Number of estimators: 10 Score: 0.7960199004975125
Number of estimators: 20 Score: 0.7910447761194029
Number of estimators: 30 Score: 0.7935323383084577
Number of estimators: 40 Score: 0.7960199004975125
Number of estimators: 50 Score: 0.8009950248756219
Number of estimators: 60 Score: 0.8084577114427861
Number of estimators: 70 Score: 0.8009950248756219
Number of estimators: 80 Score: 0.7985074626865671
Number of estimators: 90 Score: 0.7985074626865671
Number of estimators: 100 Score: 0.8009950248756219
Accuracy of the best model on the validation set (n_estimators = 60): 0.8084577114427861


RandomForestClassifier(n_estimators=60, random_state=12345)
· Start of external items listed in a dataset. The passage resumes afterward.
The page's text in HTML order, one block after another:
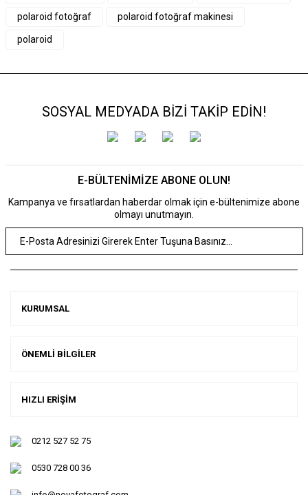
polaroid fotoğraf polaroid fotoğraf makinesi
polaroid
SOSYAL MEDYADA BİZİ TAKİP EDİN!
E-BÜLTENİMİZE ABONE OLUN!
Kampanya ve fırsatlardan haberdar olmak için e-bültenimize abone
olmayı unutmayın.
KURUMSAL
ÖNEMLİ BİLGİLER
HIZLI ERİŞİM
0212 527 52 75
0530 728 00 36
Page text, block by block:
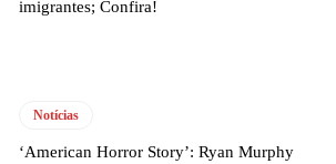
imigrantes; Confira!
Notícias
‘American Horror Story’: Ryan Murphy
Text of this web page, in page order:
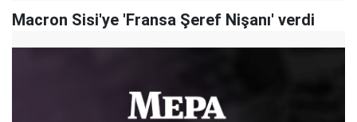
Macron Sisi'ye 'Fransa Şeref Nişanı' verdi
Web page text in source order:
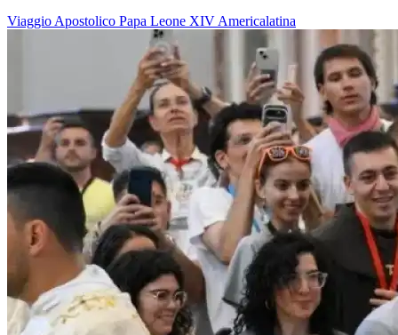
Viaggio Apostolico Papa Leone XIV Americalatina
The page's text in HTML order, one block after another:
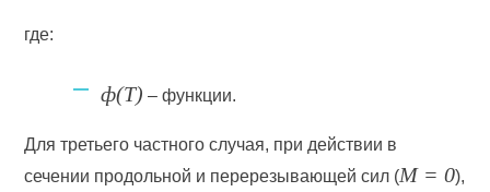
где:
ф(Т) – функции.
Для третьего частного случая, при действии в
сечении продольной и перерезывающей сил (М = 0),
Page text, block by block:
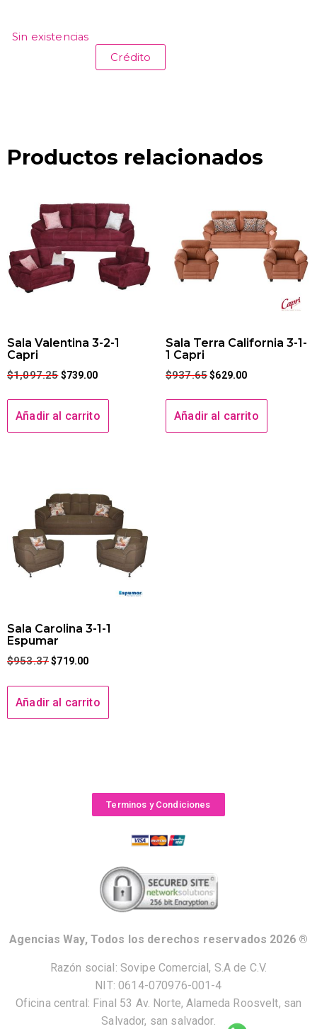
Sin existencias
Crédito
Productos relacionados
Sala Valentina 3-2-1
Capri
$1,097.25 $739.00
Añadir al carrito
Sala Terra California 3-1-
1 Capri
$937.65 $629.00
Añadir al carrito
Sala Carolina 3-1-1
Espumar
$953.37 $719.00
Añadir al carrito
Terminos y Condiciones
Agencias Way, Todos los derechos reservados 2026 ®
Razón social: Sovipe Comercial, S.A de C.V.
NIT: 0614-070976-001-4
Oficina central: Final 53 Av. Norte, Alameda Roosvelt, san
Salvador, san salvador.
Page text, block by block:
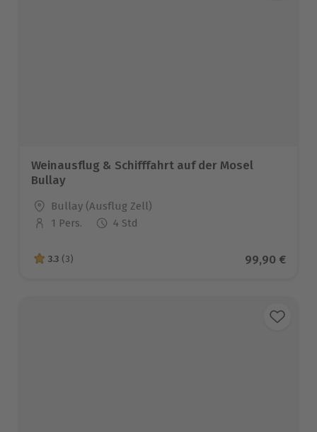
Weinausflug & Schifffahrt auf der Mosel
Bullay
Standort
Bullay (Ausflug Zell)
Anzahl der Teilnehmer
1 Pers. 4 Std
3.3 von 5 Sternen basierend auf 3 Bewertungen
3.3 (3) Aktueller
99,90 €
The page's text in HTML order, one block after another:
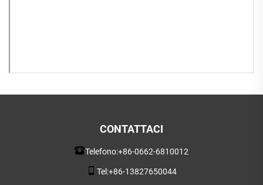
CONTATTACI
Telefono:+86-0662-6810012
Tel:+86-13827650044
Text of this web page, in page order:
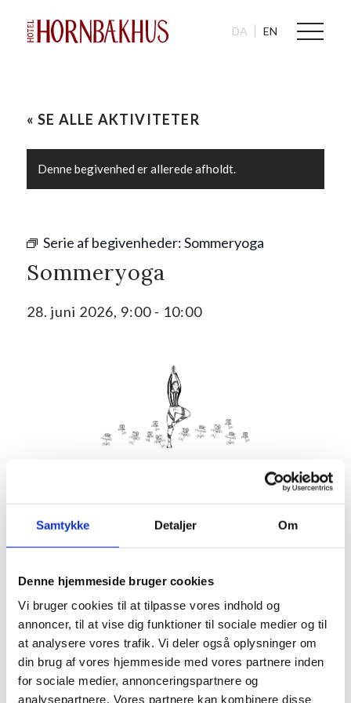
Samtykke Detaljer Om
Denne hjemmeside bruger cookies
Vi bruger cookies til at tilpasse vores indhold og
annoncer, til at vise dig funktioner til sociale medier og til
at analysere vores trafik. Vi deler også oplysninger om
din brug af vores hjemmeside med vores partnere inden
for sociale medier, annonceringspartnere og
analysepartnere. Vores partnere kan kombinere disse
DA EN
« SE ALLE AKTIVITETER
Denne begivenhed er allerede afholdt.
Serie af begivenheder:Sommeryoga
Sommeryoga
28. juni 2026, 9:00- 10:00
Kom med morgenhår og tag din nabo eller bedste ven under
Husk din yogamåtte.
Hvis det er dårligt vejr, er vi indendørs på Villa Strand eller
Hornbækhus.
Info
Tilmelding
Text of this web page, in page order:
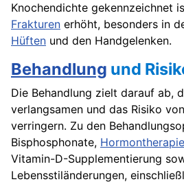
Knochendichte gekennzeichnet
Frakturen erhöht, besonders in
Hüften und den Handgelenken.
Behandlung und
Die Behandlung zielt darauf ab,
verlangsamen und das Risiko
verringern. Zu den
Bisphosphonate, Hormontherapie
Vitamin-D-Supplementierung
Lebensstiländerungen,
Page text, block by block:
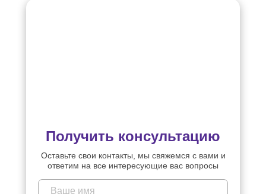
Получить консультацию
Оставьте свои контакты, мы свяжемся с вами и
ответим на все интересующие вас вопросы
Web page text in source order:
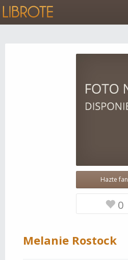
Hazte fan
0
Melanie Rostock
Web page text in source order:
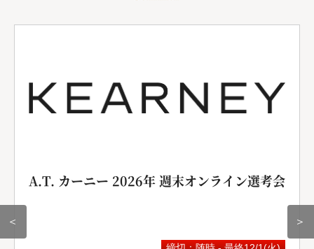
＜
A.T. カーニー 2026年 週末オンライン選考会
＞
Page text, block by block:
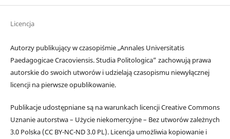
Licencja
Autorzy publikujący w czasopiśmie „Annales Universitatis
Paedagogicae Cracoviensis. Studia Politologica” zachowują prawa
autorskie do swoich utworów i udzielają czasopismu niewyłącznej
licencji na pierwsze opublikowanie.
Publikacje udostępniane są na warunkach licencji Creative Commons
Uznanie autorstwa – Użycie niekomercyjne – Bez utworów zależnych
3.0 Polska (CC BY-NC-ND 3.0 PL). Licencja umożliwia kopiowanie i
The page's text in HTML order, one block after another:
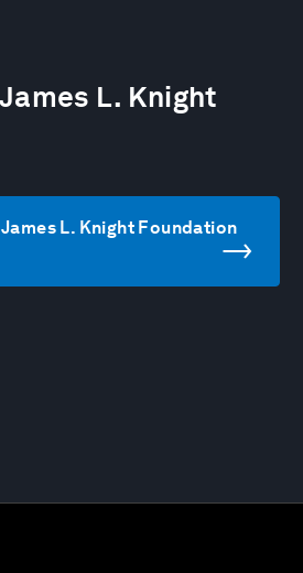
L. Knight
L. Knight Foundation
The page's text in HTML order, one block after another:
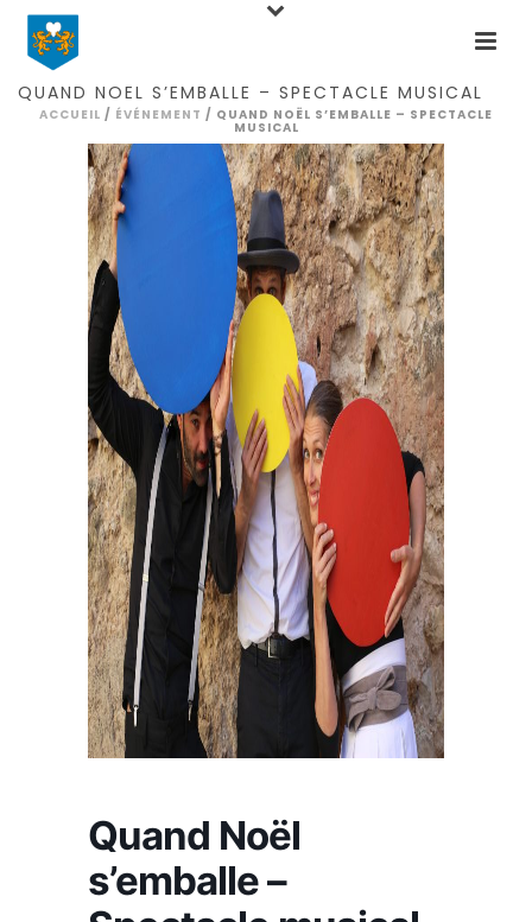
QUAND NOËL S’EMBALLE – SPECTACLE MUSICAL
ACCUEIL / ÉVÉNEMENT / QUAND NOËL S’EMBALLE – SPECTACLE
MUSICAL
Quand Noël
s’emballe –
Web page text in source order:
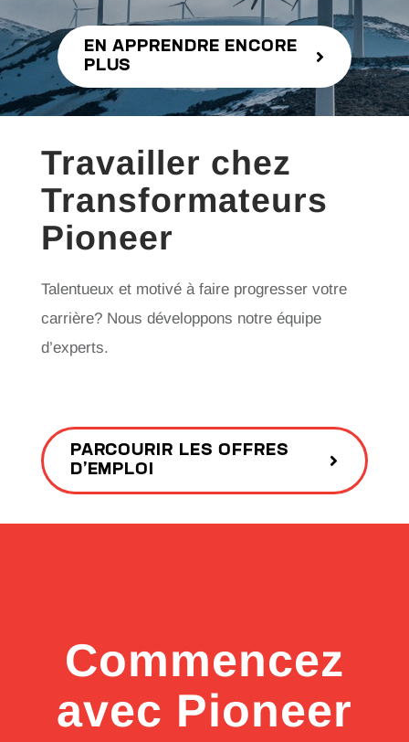
EN APPRENDRE ENCORE
PLUS
Travailler chez
Transformateurs
Pioneer
Talentueux et motivé à faire progresser votre
carrière? Nous développons notre équipe
d’experts.
PARCOURIR LES OFFRES
D’EMPLOI
Commencez
avec Pioneer
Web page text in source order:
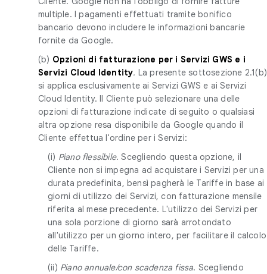
multiple. I pagamenti effettuati tramite bonifico
bancario devono includere le informazioni bancarie
fornite da Google.
(b) Opzioni di fatturazione per i Servizi GWS e i
Servizi Cloud Identity. La presente sottosezione 2.1(b)
si applica esclusivamente ai Servizi GWS e ai Servizi
Cloud Identity. Il Cliente può selezionare una delle
opzioni di fatturazione indicate di seguito o qualsiasi
altra opzione resa disponibile da Google quando il
Cliente effettua l'ordine per i Servizi:
(i) Piano flessibile. Scegliendo questa opzione, il
Cliente non si impegna ad acquistare i Servizi per una
durata predefinita, bensì pagherà le Tariffe in base ai
giorni di utilizzo dei Servizi, con fatturazione mensile
riferita al mese precedente. L'utilizzo dei Servizi per
una sola porzione di giorno sarà arrotondato
all'utilizzo per un giorno intero, per facilitare il calcolo
delle Tariffe.
(ii) Piano annuale/con scadenza fissa. Scegliendo
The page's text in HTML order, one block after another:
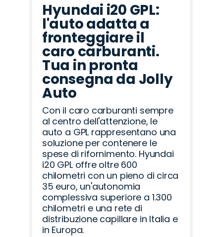
Hyundai i20 GPL:
l'auto adatta a
fronteggiare il
caro carburanti.
Tua in pronta
consegna da Jolly
Auto
Con il caro carburanti sempre
al centro dell'attenzione, le
auto a GPL rappresentano una
soluzione per contenere le
spese di rifornimento. Hyundai
i20 GPL offre oltre 600
chilometri con un pieno di circa
35 euro, un'autonomia
complessiva superiore a 1.300
chilometri e una rete di
distribuzione capillare in Italia e
in Europa.
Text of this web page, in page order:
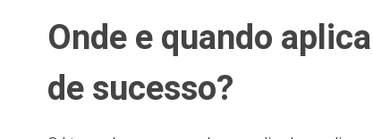
Onde e quando
de sucesso?
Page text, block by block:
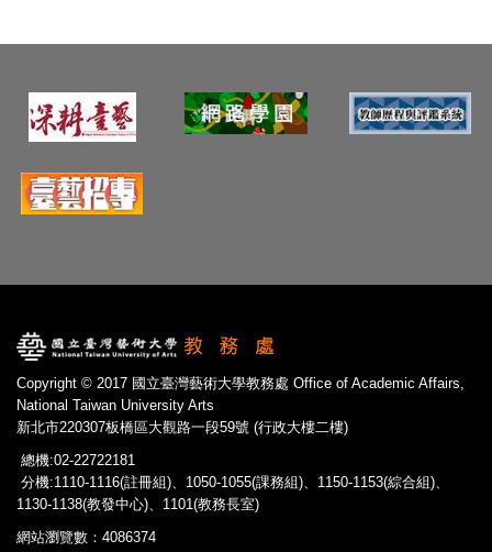
Copyright © 2017 國立臺灣藝術大學教務處 Office of Academic Affairs,
National Taiwan University Arts
新北市220307板橋區大觀路一段59號 (行政大樓二樓)
總機:02-22722181
分機:1110-1116(註冊組)、1050-1055(課務組)、1150-1153(綜合組)、
1130-1138(教發中心)、1101(教務長室)
網站瀏覽數：4086374
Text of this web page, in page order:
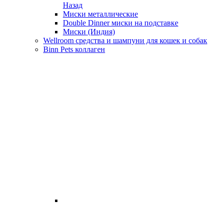
Назад
Миски металлические
Double Dinner миски на подставке
Миски (Индия)
Wellroom средства и шампуни для кошек и собак
Binn Pets коллаген
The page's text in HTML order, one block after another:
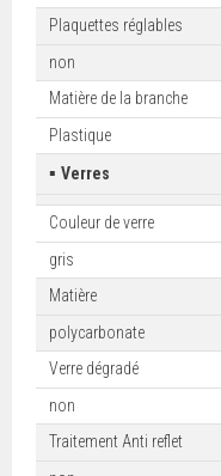
Plaquettes réglables
non
Matière de la branche
Plastique
▪Verres
Couleur de verre
gris
Matière
polycarbonate
Verre dégradé
non
Traitement Anti reflet

the second tuning model will be the random forest classifier and shows accuracy of 81%.

In [6]:
model = LogisticRegression(
    random_state=54321, solver="liblinear"
)
model.fit(features_train, target_train)
score_train = model.score(features_train, target_train)
score_valid = model.score(features_valid, target_valid)

print(
    "Accuracy of the logistic regression model on the training set:",
    score_train,
)
print(
    "Accuracy of the logistic regression model on the validation set:",
    score_valid,
)

Accuracy of the logistic regression model on the training set: 0.74149377593361
Accuracy of the logistic regression model on the validation set: 0.7661691542288557


the third is logistic regression model with an accuracy of 77%.

Below is the model Random Forest with an estimator of 90 to show the high accuracy of train, validation, and test set.

In [7]:
model = RandomForestClassifier(n_estimators=80, random_state=12345)
model.fit(features_train, target_train)

print('Accuracy of the best model on the train set:', model.score(features_train, target_train))
print('Accuracy of the best model on the validation set:', model.score(features_valid, target_valid))
print('Accuracy of the best model on the test set:', model.score(features_test, target_test))

Accuracy of the best model on the train set: 1.0
Accuracy of the best model on the validation set: 0.7985074626865671
Accuracy of the best model on the test set: 0.7885572139303483


CONCLUSION:

The Random Forest has the highest accuracy of 81% which is passing the threshold of the recommended 75%.

The runner up is the Decision Tree at 80% accuracy which has also passed the threshold of the recommended 75%.

At third is the Logistic Regression at 76% which is just barely above the recommended threshold.